Input START

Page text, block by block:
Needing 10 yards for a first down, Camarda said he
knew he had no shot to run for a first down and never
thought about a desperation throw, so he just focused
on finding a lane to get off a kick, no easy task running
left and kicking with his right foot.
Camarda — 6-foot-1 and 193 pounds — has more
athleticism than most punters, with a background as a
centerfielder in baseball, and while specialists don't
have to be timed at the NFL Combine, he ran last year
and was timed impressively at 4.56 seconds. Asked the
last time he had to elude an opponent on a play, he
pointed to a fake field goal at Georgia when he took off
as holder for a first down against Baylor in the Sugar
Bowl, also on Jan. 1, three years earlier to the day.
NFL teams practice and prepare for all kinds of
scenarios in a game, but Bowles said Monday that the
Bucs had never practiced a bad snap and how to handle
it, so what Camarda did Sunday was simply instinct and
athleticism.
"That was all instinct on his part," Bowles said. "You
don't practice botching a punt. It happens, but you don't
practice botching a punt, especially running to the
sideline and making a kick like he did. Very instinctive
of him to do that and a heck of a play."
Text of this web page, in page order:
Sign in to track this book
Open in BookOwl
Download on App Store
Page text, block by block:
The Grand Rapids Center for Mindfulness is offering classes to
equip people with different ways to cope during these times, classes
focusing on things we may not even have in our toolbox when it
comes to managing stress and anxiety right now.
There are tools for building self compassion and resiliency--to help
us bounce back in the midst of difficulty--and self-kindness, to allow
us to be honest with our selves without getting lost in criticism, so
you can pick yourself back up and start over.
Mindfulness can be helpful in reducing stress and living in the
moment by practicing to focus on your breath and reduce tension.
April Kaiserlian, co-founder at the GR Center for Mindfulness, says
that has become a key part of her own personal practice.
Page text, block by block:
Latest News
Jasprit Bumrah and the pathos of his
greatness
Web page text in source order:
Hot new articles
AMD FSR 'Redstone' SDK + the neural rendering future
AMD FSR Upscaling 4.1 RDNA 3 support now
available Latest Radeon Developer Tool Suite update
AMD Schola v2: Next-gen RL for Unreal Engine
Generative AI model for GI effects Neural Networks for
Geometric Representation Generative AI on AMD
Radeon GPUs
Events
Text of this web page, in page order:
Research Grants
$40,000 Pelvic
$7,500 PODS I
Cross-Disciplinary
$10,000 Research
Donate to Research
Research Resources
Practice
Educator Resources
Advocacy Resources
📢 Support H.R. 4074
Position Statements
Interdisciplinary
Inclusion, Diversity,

Input END

Beginning with the very first line of the records above, please retype each line through the one that has "was all instinct", and add nothing.

▸ Task solution:
Page text, block by block:
Needing 10 yards for a first down, Camarda said he
knew he had no shot to run for a first down and never
thought about a desperation throw, so he just focused
on finding a lane to get off a kick, no easy task running
left and kicking with his right foot.
Camarda — 6-foot-1 and 193 pounds — has more
athleticism than most punters, with a background as a
centerfielder in baseball, and while specialists don't
have to be timed at the NFL Combine, he ran last year
and was timed impressively at 4.56 seconds. Asked the
last time he had to elude an opponent on a play, he
pointed to a fake field goal at Georgia when he took off
as holder for a first down against Baylor in the Sugar
Bowl, also on Jan. 1, three years earlier to the day.
NFL teams practice and prepare for all kinds of
scenarios in a game, but Bowles said Monday that the
Bucs had never practiced a bad snap and how to handle
it, so what Camarda did Sunday was simply instinct and
athleticism.
"That was all instinct on his part," Bowles said. "You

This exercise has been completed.